■ **WORK INSTRUCTION**: Would you retype exactly the lines below, starting with the one that has "wbs level4 - activity [48, 301]" and going on through the one that has "Memento, it represents", with no pictures and nothing else?
MATERIAL SUPPLIED Block Start
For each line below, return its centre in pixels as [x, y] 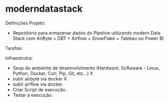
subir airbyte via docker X [40, 79]
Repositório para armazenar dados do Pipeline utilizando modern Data [87, 33]
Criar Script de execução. [40, 89]
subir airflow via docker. [38, 84]
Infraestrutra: [19, 58]
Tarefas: [14, 48]
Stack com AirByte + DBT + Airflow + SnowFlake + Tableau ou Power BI [88, 38]
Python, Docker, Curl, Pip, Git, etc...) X [53, 73]
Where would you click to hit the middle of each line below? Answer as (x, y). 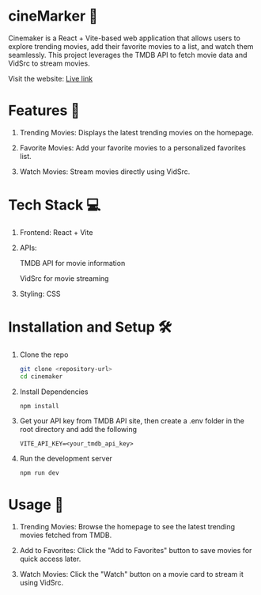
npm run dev (39, 473)
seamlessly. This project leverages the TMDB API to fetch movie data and (128, 55)
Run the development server (66, 459)
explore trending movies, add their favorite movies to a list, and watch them (131, 46)
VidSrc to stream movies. (49, 63)
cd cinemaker (41, 376)
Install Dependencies (54, 392)
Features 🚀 (44, 111)
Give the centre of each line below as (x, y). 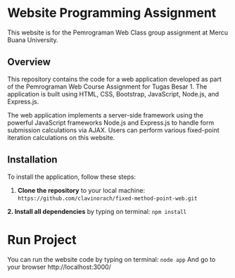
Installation (32, 160)
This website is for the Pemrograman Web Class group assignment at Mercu (118, 32)
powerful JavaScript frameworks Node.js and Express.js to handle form (111, 122)
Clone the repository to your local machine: (81, 190)
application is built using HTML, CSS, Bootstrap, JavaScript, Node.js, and (113, 94)
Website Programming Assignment (112, 13)
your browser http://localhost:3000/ (59, 267)
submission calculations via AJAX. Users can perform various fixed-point (113, 130)
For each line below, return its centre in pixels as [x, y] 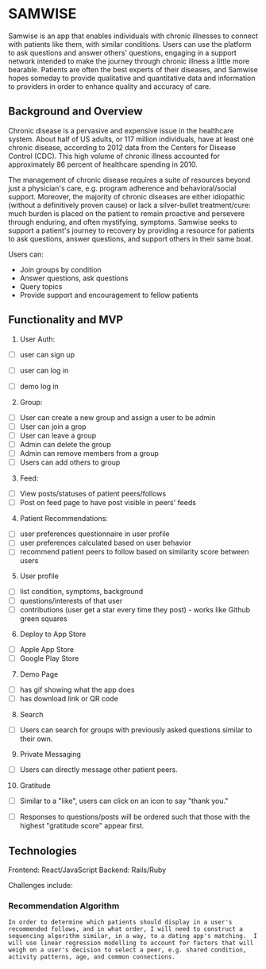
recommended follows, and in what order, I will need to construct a [126, 929]
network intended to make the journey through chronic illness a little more [129, 61]
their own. [36, 739]
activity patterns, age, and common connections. [92, 957]
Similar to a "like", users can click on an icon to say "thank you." [124, 801]
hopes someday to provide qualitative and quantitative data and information [132, 78]
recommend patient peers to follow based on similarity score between [134, 552]
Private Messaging [50, 754]
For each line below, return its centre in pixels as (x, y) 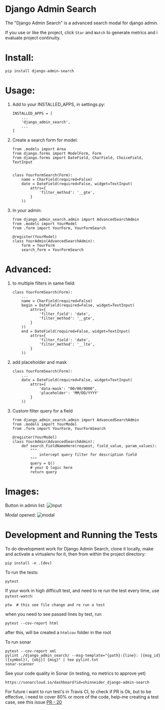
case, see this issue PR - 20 (33, 702)
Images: (22, 491)
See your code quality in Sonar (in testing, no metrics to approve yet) (76, 673)
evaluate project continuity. (33, 38)
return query (44, 472)
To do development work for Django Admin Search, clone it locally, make (79, 548)
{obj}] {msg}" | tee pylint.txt (65, 660)
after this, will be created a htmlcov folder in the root (58, 632)
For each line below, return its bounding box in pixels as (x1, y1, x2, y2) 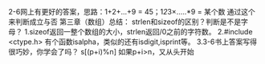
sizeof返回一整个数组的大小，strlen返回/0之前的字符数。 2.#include (29, 27, 253, 36)
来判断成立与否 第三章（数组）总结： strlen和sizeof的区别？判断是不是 (8, 17, 242, 26)
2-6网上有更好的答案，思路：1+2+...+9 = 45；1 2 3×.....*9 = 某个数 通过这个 (8, 7, 255, 16)
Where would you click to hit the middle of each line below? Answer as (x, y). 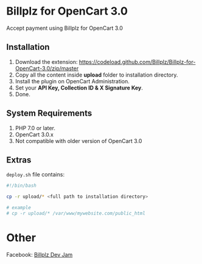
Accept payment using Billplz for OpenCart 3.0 (65, 28)
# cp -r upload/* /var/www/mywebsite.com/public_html (76, 214)
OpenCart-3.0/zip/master (47, 68)
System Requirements (49, 113)
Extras (19, 160)
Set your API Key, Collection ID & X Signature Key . (79, 88)
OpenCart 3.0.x (34, 134)
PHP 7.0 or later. (35, 128)
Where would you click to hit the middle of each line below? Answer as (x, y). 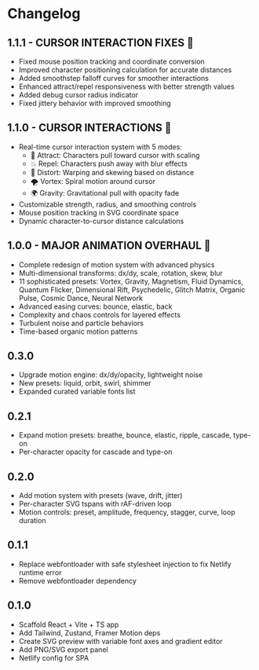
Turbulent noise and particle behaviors (81, 323)
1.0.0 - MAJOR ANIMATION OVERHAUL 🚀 (109, 245)
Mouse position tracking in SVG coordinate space (99, 212)
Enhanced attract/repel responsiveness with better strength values (126, 86)
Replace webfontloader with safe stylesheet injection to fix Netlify (125, 564)
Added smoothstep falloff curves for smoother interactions (114, 78)
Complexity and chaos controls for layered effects (100, 314)
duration (32, 521)
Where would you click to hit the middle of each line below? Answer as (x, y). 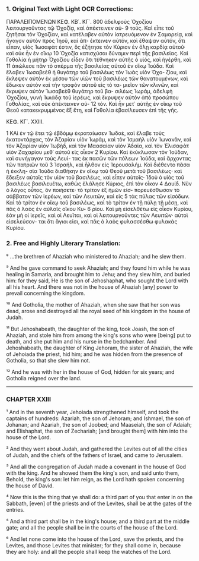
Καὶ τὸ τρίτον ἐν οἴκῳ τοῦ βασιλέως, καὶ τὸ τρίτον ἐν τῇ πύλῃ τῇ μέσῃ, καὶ (97, 203)
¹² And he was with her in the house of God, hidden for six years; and (90, 372)
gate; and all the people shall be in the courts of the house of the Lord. (92, 527)
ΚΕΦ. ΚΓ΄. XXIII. (25, 122)
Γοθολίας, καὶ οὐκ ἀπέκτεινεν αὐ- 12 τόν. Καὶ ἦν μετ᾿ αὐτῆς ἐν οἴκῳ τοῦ (94, 104)
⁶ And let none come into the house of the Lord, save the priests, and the (95, 539)
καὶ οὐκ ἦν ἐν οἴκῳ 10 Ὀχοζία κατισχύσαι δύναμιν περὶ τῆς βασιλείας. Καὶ (97, 53)
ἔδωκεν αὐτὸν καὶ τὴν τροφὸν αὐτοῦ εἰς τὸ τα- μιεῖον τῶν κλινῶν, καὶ (92, 85)
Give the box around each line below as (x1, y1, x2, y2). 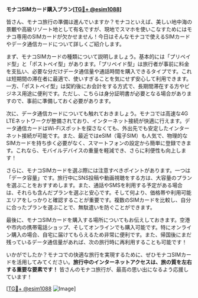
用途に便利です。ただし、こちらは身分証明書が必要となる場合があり (21, 90, 187, 97)
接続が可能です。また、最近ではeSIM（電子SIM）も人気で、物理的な (21, 132, 188, 139)
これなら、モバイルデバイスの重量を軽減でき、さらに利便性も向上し (15, 147, 181, 154)
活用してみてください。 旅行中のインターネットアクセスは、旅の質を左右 (16, 258, 192, 265)
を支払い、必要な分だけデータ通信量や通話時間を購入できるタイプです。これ (6, 68, 192, 74)
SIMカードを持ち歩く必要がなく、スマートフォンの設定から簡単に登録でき (6, 140, 186, 147)
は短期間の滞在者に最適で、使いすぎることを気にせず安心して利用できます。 (6, 75, 192, 82)
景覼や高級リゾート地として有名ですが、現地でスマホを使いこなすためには (6, 26, 187, 33)
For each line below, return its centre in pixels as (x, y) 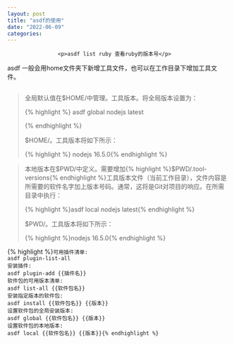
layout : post (26, 14)
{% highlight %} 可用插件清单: (48, 252)
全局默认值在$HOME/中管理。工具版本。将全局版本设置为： (111, 98)
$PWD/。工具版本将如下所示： (69, 224)
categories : (25, 33)
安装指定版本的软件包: (35, 296)
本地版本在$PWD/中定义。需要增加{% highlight (93, 169)
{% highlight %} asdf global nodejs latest (84, 112)
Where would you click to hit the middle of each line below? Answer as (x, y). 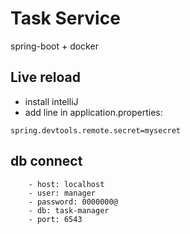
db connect (46, 161)
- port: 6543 (55, 219)
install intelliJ (51, 101)
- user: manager (62, 193)
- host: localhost (66, 184)
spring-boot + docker (54, 46)
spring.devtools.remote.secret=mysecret (96, 130)
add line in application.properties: (93, 112)
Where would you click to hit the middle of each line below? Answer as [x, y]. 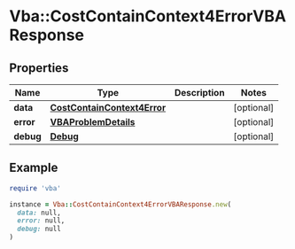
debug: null [39, 229]
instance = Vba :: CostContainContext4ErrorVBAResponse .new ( [120, 204]
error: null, [41, 221]
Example [34, 168]
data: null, [39, 213]
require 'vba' [35, 188]
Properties [39, 68]
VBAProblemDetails [93, 122]
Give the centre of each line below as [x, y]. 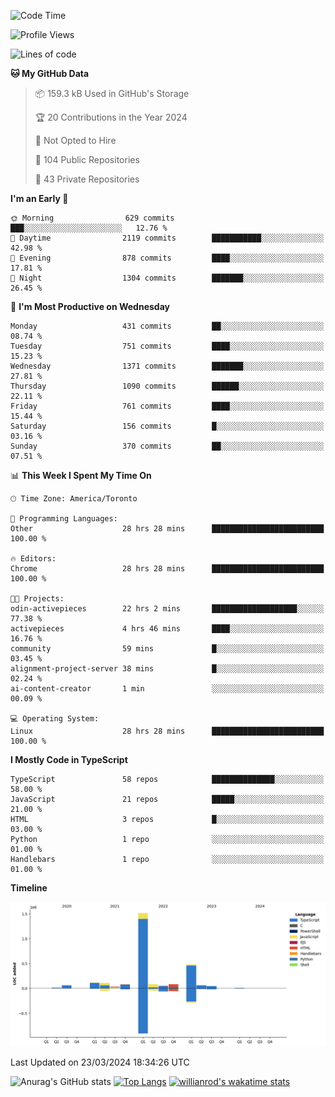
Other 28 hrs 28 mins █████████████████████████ [167, 529]
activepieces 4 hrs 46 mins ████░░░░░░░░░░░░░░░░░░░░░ [167, 629]
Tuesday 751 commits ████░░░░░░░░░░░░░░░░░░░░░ [167, 346]
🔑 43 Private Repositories [87, 179]
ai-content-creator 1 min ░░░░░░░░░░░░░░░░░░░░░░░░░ [167, 689]
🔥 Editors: [33, 559]
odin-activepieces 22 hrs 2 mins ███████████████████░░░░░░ [167, 609]
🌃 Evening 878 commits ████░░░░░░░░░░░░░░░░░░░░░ [167, 258]
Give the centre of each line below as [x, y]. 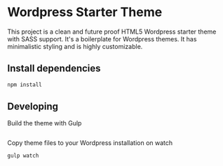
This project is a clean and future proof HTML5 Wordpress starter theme [112, 32]
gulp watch [23, 156]
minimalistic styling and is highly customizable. [75, 46]
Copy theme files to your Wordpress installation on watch [90, 143]
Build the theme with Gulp [45, 123]
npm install [25, 85]
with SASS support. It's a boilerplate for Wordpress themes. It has [102, 39]
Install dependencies [54, 68]
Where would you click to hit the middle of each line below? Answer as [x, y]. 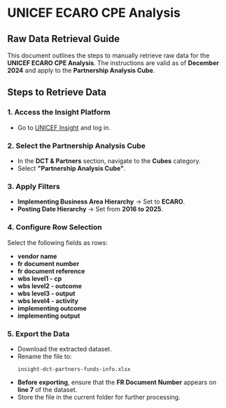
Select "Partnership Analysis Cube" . [71, 168]
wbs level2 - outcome [50, 286]
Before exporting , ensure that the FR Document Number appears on [117, 382]
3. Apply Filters [34, 186]
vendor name [37, 256]
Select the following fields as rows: [58, 242]
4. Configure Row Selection [55, 227]
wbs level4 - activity [48, 301]
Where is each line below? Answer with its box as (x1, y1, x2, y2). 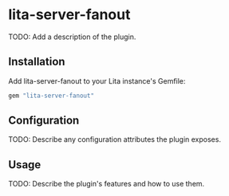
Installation (8, 55, 65, 69)
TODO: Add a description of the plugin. (8, 32, 136, 41)
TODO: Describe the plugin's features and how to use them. (8, 179, 205, 189)
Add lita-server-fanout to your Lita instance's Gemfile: (8, 76, 186, 85)
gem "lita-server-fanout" (8, 92, 94, 100)
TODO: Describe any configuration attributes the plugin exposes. (8, 135, 222, 144)
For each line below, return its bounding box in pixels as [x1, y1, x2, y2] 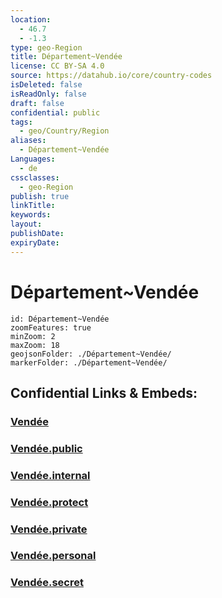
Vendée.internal [10, 468, 91, 482]
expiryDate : [10, 237, 60, 248]
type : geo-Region [10, 42, 83, 53]
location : [10, 14, 52, 25]
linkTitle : [10, 201, 56, 211]
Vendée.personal [10, 549, 97, 563]
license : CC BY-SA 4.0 [10, 61, 105, 71]
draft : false [10, 98, 65, 108]
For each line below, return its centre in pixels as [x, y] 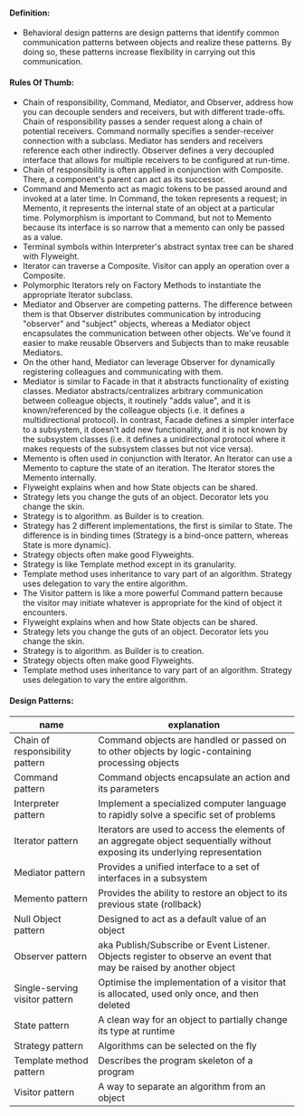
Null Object [38, 919]
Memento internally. [60, 478]
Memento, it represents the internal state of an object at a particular [148, 208]
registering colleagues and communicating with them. [123, 372]
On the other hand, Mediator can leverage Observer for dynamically [149, 362]
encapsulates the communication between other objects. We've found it [157, 333]
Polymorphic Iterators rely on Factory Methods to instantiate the [142, 285]
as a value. [43, 237]
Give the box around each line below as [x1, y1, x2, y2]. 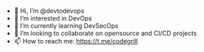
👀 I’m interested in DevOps [13, 14, 92, 22]
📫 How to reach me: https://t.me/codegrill [13, 37, 138, 45]
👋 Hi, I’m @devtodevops [13, 7, 85, 15]
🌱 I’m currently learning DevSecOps [13, 22, 119, 30]
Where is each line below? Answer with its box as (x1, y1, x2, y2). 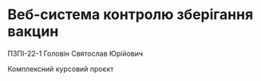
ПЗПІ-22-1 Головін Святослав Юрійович (7, 48, 144, 58)
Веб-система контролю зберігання (7, 6, 254, 24)
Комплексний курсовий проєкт (7, 64, 114, 73)
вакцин (7, 22, 59, 40)
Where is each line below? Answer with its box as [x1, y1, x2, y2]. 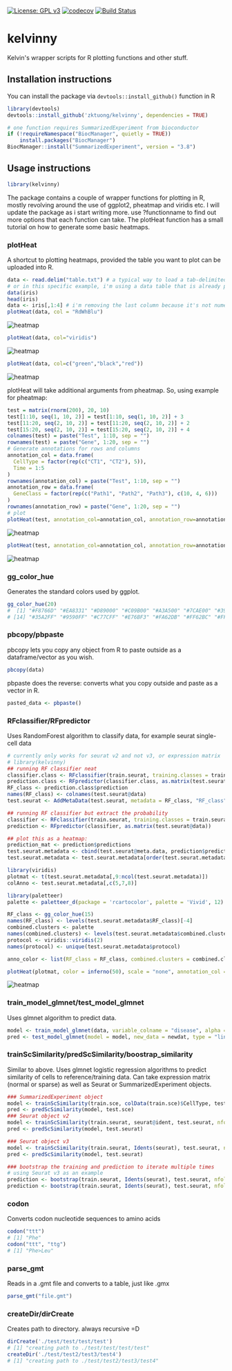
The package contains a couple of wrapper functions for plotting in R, [7, 193, 205, 202]
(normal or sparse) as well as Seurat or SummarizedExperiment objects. [7, 1080, 212, 1088]
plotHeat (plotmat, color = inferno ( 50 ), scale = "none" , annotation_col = [7, 968, 227, 975]
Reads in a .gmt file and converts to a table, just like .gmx [7, 1279, 170, 1288]
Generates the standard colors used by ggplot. [7, 587, 140, 596]
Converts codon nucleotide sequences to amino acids [7, 1215, 161, 1223]
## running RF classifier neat [7, 765, 97, 772]
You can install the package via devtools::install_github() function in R [7, 92, 215, 100]
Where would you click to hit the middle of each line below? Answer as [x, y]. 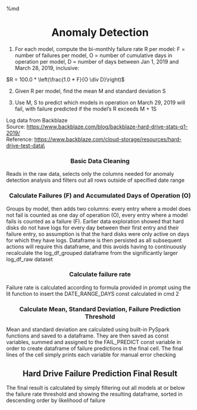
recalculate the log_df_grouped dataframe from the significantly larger [92, 253]
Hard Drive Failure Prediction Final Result [100, 373]
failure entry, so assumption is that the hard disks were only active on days [98, 234]
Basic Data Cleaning [100, 161]
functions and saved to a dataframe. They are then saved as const [87, 336]
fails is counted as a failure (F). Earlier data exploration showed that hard [95, 221]
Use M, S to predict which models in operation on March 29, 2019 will [100, 102]
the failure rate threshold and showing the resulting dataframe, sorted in [94, 394]
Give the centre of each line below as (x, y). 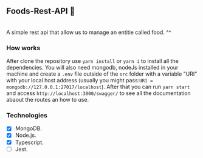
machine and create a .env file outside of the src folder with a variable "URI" (102, 74)
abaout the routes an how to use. (48, 100)
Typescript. (29, 142)
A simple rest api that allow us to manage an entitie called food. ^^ (89, 32)
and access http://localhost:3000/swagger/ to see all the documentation (99, 93)
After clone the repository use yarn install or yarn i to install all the (93, 61)
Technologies (27, 116)
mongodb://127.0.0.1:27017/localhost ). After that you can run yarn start (98, 87)
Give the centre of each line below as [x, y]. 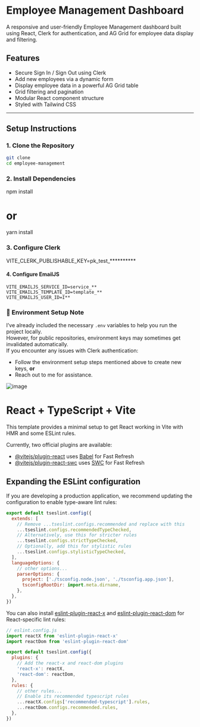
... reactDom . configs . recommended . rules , [68, 708]
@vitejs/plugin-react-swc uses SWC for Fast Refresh [79, 463]
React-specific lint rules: [36, 619]
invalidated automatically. [37, 344]
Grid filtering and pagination [49, 91]
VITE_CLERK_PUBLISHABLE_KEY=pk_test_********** [71, 260]
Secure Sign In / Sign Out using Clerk [60, 73]
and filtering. [22, 39]
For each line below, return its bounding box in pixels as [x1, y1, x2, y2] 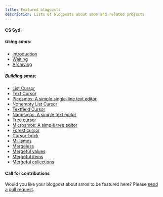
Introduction [12, 51, 38, 57]
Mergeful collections [12, 159, 54, 165]
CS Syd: [5, 27, 22, 33]
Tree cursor [12, 117, 36, 123]
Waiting [12, 56, 28, 62]
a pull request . [5, 187, 35, 193]
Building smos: [5, 73, 37, 79]
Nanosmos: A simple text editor [12, 112, 77, 118]
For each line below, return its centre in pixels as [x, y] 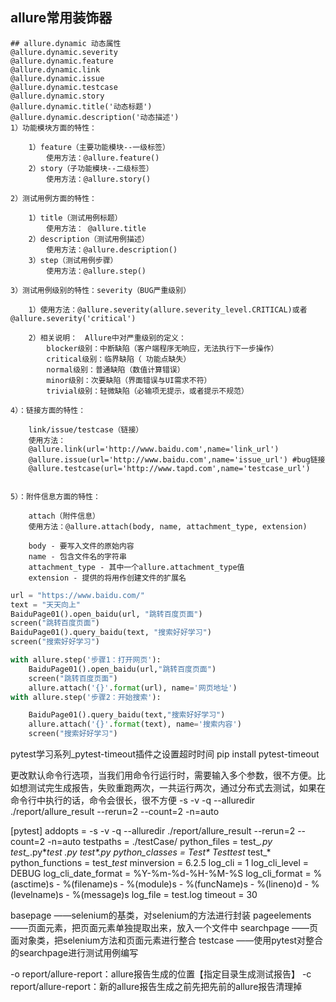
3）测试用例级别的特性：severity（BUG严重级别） [101, 290]
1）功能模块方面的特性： [53, 128]
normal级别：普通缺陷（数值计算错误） [115, 369]
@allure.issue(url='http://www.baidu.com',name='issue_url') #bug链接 [177, 459]
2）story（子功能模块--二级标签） [91, 168]
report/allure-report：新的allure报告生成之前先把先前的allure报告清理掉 [156, 987]
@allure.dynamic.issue [57, 78]
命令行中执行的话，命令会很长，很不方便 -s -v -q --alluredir [133, 800]
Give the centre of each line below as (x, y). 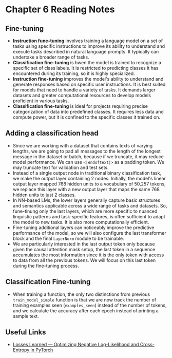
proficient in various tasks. (41, 101)
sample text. (26, 316)
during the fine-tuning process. (46, 266)
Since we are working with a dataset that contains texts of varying (83, 145)
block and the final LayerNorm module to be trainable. (68, 238)
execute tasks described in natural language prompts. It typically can (86, 52)
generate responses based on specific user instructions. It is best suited (89, 84)
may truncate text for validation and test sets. (61, 167)
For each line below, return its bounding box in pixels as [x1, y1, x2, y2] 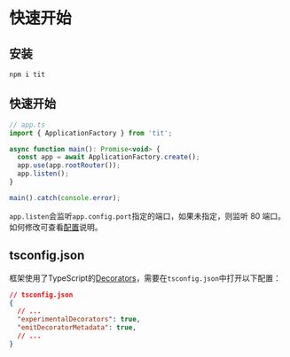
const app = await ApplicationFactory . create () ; [17, 152, 200, 162]
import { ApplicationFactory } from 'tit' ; [9, 128, 173, 137]
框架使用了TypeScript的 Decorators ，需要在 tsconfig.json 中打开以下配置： [9, 272, 282, 283]
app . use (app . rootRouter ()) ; [17, 161, 121, 170]
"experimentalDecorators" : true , [17, 315, 141, 324]
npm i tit [9, 70, 46, 79]
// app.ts [9, 120, 46, 129]
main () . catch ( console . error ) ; [9, 193, 121, 202]
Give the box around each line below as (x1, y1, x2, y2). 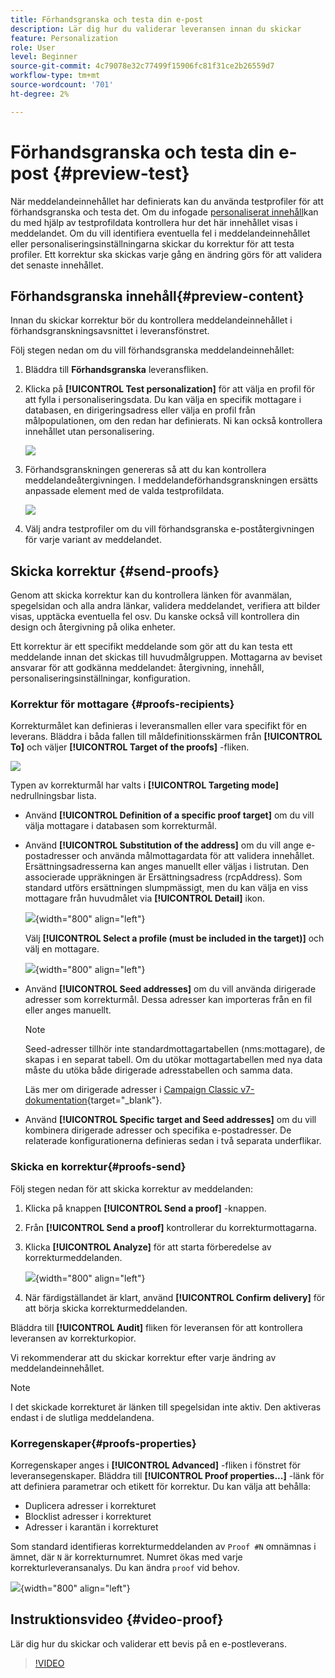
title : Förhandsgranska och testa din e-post (10, 14, 203, 25)
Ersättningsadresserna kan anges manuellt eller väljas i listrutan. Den (24, 861, 310, 873)
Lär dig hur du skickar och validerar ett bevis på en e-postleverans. (10, 1637, 287, 1650)
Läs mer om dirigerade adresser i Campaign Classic (24, 1084, 239, 1096)
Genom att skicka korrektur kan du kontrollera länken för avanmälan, (10, 589, 293, 601)
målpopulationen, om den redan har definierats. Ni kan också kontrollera (24, 415, 323, 427)
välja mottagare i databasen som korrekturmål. (24, 820, 217, 832)
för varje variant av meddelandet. (24, 534, 162, 546)
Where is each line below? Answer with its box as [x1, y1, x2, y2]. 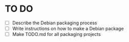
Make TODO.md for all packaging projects [12, 31, 101, 37]
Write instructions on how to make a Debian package [12, 26, 124, 31]
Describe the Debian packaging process [12, 20, 97, 26]
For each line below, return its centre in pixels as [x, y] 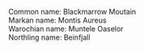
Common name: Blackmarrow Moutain [72, 12]
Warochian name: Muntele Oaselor [66, 29]
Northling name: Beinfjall [49, 37]
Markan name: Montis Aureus [57, 20]
MATERIAL SUPPLIED Block End
■ **RESPONSE TO THE EXERCISE**:
wbs level4 - activity [48, 301]
Where is each line below? Answer with its box as (x1, y1, x2, y2). 
Installation (8, 55, 65, 69)
TODO: Add a description of the plugin. (8, 32, 136, 41)
TODO: Describe the plugin's features and how to use them. (8, 179, 205, 189)
Add lita-server-fanout to your Lita instance's Gemfile: (8, 76, 186, 85)
gem "lita-server-fanout" (8, 92, 94, 100)
TODO: Describe any configuration attributes the plugin exposes. (8, 135, 222, 144)
For each line below, return its bounding box in pixels as [x1, y1, x2, y2] 
Vendée.internal [10, 468, 91, 482]
expiryDate : [10, 237, 60, 248]
type : geo-Region [10, 42, 83, 53]
location : [10, 14, 52, 25]
linkTitle : [10, 201, 56, 211]
Vendée.personal [10, 549, 97, 563]
license : CC BY-SA 4.0 [10, 61, 105, 71]
draft : false [10, 98, 65, 108]
For each line below, return its centre in pixels as [x, y] 
Null Object [38, 919]
Memento internally. [60, 478]
Memento, it represents the internal state of an object at a particular [148, 208]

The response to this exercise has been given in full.